Appellant's counsel is mistaken when he argues that "plaintiff's entire case was premised upon the theory of consciousness of guilt." (Appellant's Br. at 6) The theory of a case is derived from the asserted basis of liability or grounds of defense. Higgins v. Fuller, 48 N.M. 218, 225, 148 P.2d 575, 579 (1944). The principal issue presented by the pleadings was whether appellee shot Elizer in self-defense, and the principal evidence supporting appellee's claim of self-defense was his own testimony. Since appellee bore the burden on this issue, if the jury did not believe his story, it was free to infer that, at the time of the incident, Fitzgerald did not have the requisite state of mind to support his claim of self-defense. The jury was properly instructed as to the elements of self-defense and its right to weigh the credibility of the evidence and to draw such inferences as it found were warranted. Therefore, reference to the subject of guilt consciousness in this case would have been superfluous.

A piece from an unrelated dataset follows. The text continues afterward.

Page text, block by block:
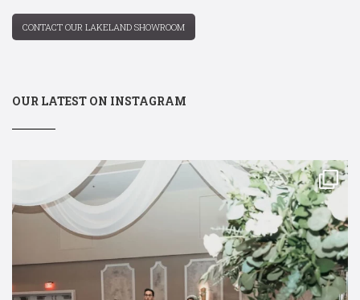
CONTACT OUR LAKELAND SHOWROOM
OUR LATEST ON INSTAGRAM
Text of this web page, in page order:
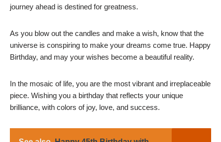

The giving of the requested instruction was discretionary at best, and there was no abuse of that discretion. United States v. Indorato, 628 F.2d 711, 720 (1st Cir. 1980), cert. denied, 449 U.S. 1016, 66 L. Ed. 2d 476, 101 S. Ct. 578 (1980). See United States v. Peltier, 585 F.2d 314, 328-29 (8th Cir. 1978), cert. denied, 440 U.S. 945, 59 L. Ed. 2d 634, 99 S. Ct. 1422 (1979). The instructions, "taken as a whole and viewed in the light of the evidence", Oliveras v. United States Lines Co., supra, 318 F.2d at 892, supplemented, as they were, by counsel's summation in which he had ample opportunity to present his arguments to the jurors, see Sizemore v. United States Lines, 213 F. Supp. 76, 80 (E.D. Pa. 1962), aff'd, 323 F.2d 774, supra, adequately acquainted the jurors with appellant's theory of the case. Appellant had a fair trial.

The judgment is affirmed.



LUMBARD, Circuit Judge, concurring:

I reluctantly concur in affirming the judgment. Considering all the evidence before the jury, including the extraordinary circumstance that many members of the police department testified for the plaintiff and against a fellow officer, it is difficult to see how the jury could have returned a verdict for the defendant. However, liability was for the jury to decide on the evidence, the arguments of counsel and the instructions from the court.

Had I been the trial judge, I would have given the instruction on consciousness of guilt substantially as requested by the plaintiff. But there is no reason to believe that the jury was not fully aware of all the factors bearing on the credibility of the defense, including the alleged false explanation of events given by the defendant. On such a record, I cannot say that the trial court's failure to give the charge requires us to set aside the judgment and order a new trial.